**Assignment**
The entire listing, reproduced exactly and stripped of images, is the expected output.
--- --- ---
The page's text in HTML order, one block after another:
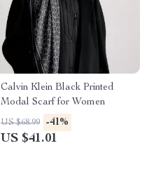
Calvin Klein Black Printed
Modal Scarf for Women
US $68.99 -41%
US $41.01
--- --- ---
**Answer to this task**
The page's text in HTML order, one block after another:
Calvin Klein Black Printed
Modal Scarf for Women
US $68.99 -41%
US $41.01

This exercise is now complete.